Еще сообщил Шуйский, что, как только подошло сюда царево войско, стали бежать из города черные люди. Бегут в одиночку и целыми семьями, и набегло уже тех людишек тысячи две. А благословляет их на сии бега некий поп, ходит по православным церквам, говорит: «То бог нам искупителя послал, царя-освободителя».
— Искупитель Христос был, второго не будет, — заметил Иван. — А бояр перебегло сколько же?
— Ни толики, великий государь, не бегут сюда бояре.
— Бояре от нас на Литву убегают, — сумрачно сказал Иван. — Вчера доносили мне про Курбского — переметнулся к Жикгимонду, да еще трое с ним. Отписать земли изменников на государев обиход! — топнул он ногой. — А буде поймаются — сам допытывать их стану...

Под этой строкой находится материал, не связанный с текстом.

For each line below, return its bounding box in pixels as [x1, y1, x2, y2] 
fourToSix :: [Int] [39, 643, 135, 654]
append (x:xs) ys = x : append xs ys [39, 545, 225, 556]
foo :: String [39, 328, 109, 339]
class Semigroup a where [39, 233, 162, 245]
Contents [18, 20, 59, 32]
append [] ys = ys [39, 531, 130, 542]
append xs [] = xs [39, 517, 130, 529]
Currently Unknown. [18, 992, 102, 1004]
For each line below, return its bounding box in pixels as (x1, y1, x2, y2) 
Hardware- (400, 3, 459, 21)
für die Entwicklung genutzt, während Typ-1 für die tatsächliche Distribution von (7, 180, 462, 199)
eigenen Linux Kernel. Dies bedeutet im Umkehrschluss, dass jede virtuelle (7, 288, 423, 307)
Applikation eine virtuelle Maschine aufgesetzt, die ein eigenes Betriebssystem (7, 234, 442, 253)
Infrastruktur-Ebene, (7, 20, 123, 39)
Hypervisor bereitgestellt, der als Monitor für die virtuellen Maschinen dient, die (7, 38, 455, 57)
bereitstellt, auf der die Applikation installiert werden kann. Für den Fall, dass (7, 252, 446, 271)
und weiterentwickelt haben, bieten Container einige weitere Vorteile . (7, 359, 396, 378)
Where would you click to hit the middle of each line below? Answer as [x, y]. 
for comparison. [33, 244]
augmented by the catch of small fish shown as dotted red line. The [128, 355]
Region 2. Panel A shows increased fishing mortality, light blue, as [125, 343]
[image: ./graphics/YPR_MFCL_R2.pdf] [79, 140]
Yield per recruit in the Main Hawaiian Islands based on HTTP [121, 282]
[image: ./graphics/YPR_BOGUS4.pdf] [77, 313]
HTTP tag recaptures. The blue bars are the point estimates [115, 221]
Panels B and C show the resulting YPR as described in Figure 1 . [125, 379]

На большой пустоши западнее монастыря, за проходившей тут дорогой, расположился шумный стан. Сотни людей всех возрастов жались вокруг костров, сидя прямо на снегу или подостлав ряднину. Иные долбили ямы в мерзлой земле, ставили над ними жердяные шалаши, клали из брусков смерзшегося снега стенки против ветра. Из лесу за пустошью доносился частый стук топоров. Кто не имел дела, топтался, кружил по пустырю, ища в этом средство обогреться.

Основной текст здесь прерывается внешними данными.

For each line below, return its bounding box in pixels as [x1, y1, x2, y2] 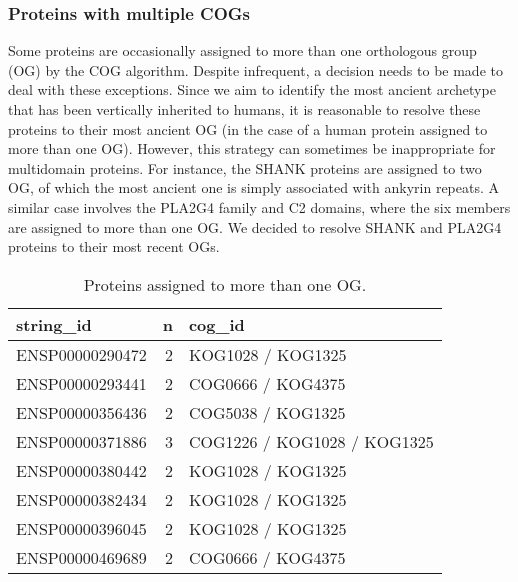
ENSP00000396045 [16, 516, 147, 540]
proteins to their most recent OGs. [8, 236, 220, 257]
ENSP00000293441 [16, 371, 147, 395]
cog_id [188, 312, 245, 336]
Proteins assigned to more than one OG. [83, 272, 367, 296]
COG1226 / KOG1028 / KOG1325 [188, 429, 434, 453]
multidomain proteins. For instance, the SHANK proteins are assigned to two [8, 157, 482, 178]
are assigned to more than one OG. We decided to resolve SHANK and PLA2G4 [8, 216, 502, 237]
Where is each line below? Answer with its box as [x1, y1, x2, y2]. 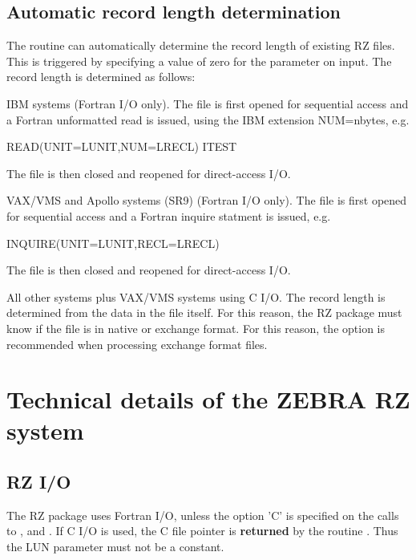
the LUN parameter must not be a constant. [6, 538, 224, 555]
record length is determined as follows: [6, 68, 196, 85]
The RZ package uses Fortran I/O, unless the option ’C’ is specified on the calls [6, 506, 399, 523]
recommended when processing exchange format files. [6, 335, 268, 352]
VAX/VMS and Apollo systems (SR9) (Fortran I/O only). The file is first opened [6, 192, 407, 209]
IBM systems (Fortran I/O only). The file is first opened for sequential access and [6, 95, 409, 112]
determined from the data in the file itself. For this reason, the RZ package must [6, 304, 402, 321]
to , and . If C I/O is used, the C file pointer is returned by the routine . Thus [6, 522, 398, 539]
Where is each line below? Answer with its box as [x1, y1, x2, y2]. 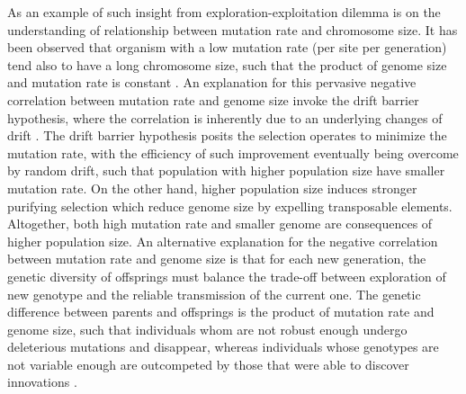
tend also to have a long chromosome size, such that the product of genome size [7, 55, 447, 74]
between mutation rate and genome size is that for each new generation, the [7, 249, 426, 268]
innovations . [7, 372, 77, 391]
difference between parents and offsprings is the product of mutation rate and [7, 302, 435, 321]
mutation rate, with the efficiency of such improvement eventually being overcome [7, 143, 459, 162]
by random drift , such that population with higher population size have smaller [7, 161, 445, 180]
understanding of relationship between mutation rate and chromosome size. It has [7, 20, 458, 39]
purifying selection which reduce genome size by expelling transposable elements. [7, 196, 453, 215]

И у каждого костра, в каждую группу полочан затесалось по нескольку ополченцев Ивана. Пока голодный полочанин ест нехитрое угощение, царев солдат-ополченец, крестьянский сын из Дмитрова или Калуги, с удивлением отмечает, что крестится полочанин точно так, как на Руси, и так же бережно относится к дару божию — хлебу, не позволит ни одной крошке упасть, и так же молча, сосредоточенно жует, и одет в такую же сермяжину, и так же лапти подвязывает на ноге. А что не все слова понятно выговаривает, так ведь и в родной деревне не каждого сразу поймешь.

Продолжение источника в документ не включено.